# Babie's!!!!!!



## aussiechicks (Sep 25, 2012)

6 new polish babies to stick under my hen.


----------



## Energyvet (Jul 25, 2012)

Sweet little puffy heads! Lol


----------



## 7chicks (Jun 29, 2012)

Too darned cute!!!! Have fun!


----------



## luckyridgefarm (Oct 3, 2012)

They are so adorable!!


----------



## aussiechicks (Sep 25, 2012)

So my semi covert operation of replacing 6 infertile eggs with 6 chicks was a huge success. Creeping down in the dark trying to make no sound must say it was very exciting. This morning she has them all snuggled in.


----------



## kiwicsi (Sep 24, 2012)

That is just adorable!!!


----------



## Roslyn (Jun 21, 2012)

Congrats!! That doesn't always work, but they are just so darned cute!! Those fuzzy heads!!


----------



## Energyvet (Jul 25, 2012)

How funny are you. The chick fairy!


----------



## aussiechicks (Sep 25, 2012)

Roslyn said:


> Congrats!! That doesn't always work, but they are just so darned cute!! Those fuzzy heads!!
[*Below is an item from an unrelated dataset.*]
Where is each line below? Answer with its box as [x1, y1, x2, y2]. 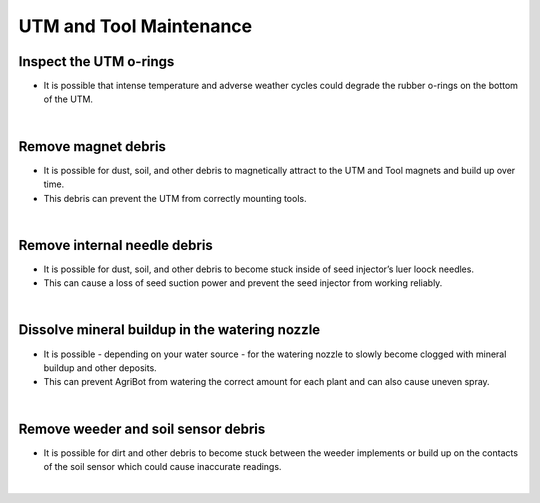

I know Roslyn last night was a very sleep less night up checking her. But I knew she had this because she is a wonderful mum.


----------



## aussiechicks (Sep 25, 2012)

Energyvet said:


> How funny are you. The chick fairy!


Hahaha my 9 yr old said the same thing, take an egg give a chick.


----------



## tigereyesblue76 (Sep 19, 2012)

So adorable.....


----------



## 7chicks (Jun 29, 2012)

What a sweet mama you have! Course who could ever turn away such cute kids.  Keep those pictures coming. We're loving it!!!


----------



## cogburn (Jul 16, 2012)

LUCY !!! You hab sum splainin to do...


----------